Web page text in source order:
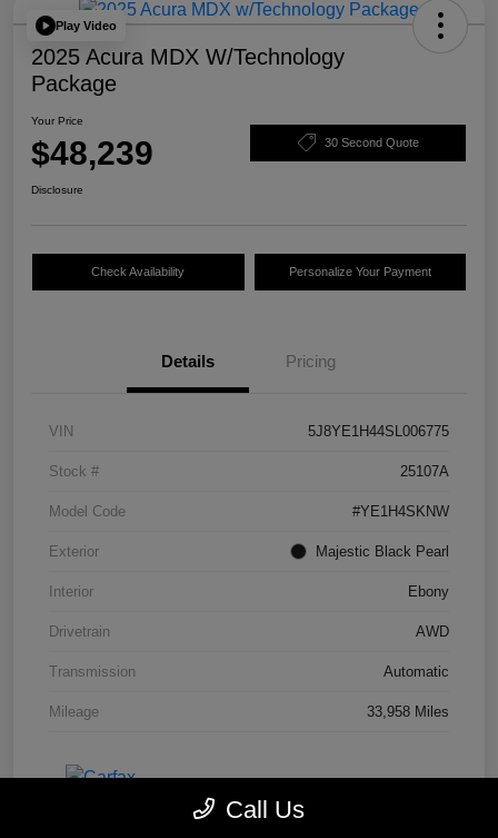
Play Video
2025 Acura MDX W/Technology
Package
Your Price
$48,239 30 Second Quote
Disclosure
Check Availability Personalize Your Payment
Details Pricing
VIN 5J8YE1H44SL006775
Stock # 25107A
Model Code #YE1H4SKNW
Exterior Majestic Black Pearl
Interior Ebony
Drivetrain AWD
Transmission Automatic
Mileage 33,958 Miles
Call Us
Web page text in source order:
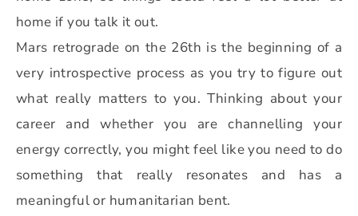
home if you talk it out.
Mars retrograde on the 26th is the beginning of a
very introspective process as you try to figure out
what really matters to you. Thinking about your
career and whether you are channelling your
energy correctly, you might feel like you need to do
something that really resonates and has a
meaningful or humanitarian bent.
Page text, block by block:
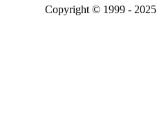
Copyright © 1999 - 2025

--------------------

Task instructions - Exactly the lines from the line containing "something that really resonates and has a" to the end of the records need to be copied, both ends included, with pictures left out.

Exercise answer -
something that really resonates and has a
meaningful or humanitarian bent.
Page text, block by block:
Copyright © 1999 - 2025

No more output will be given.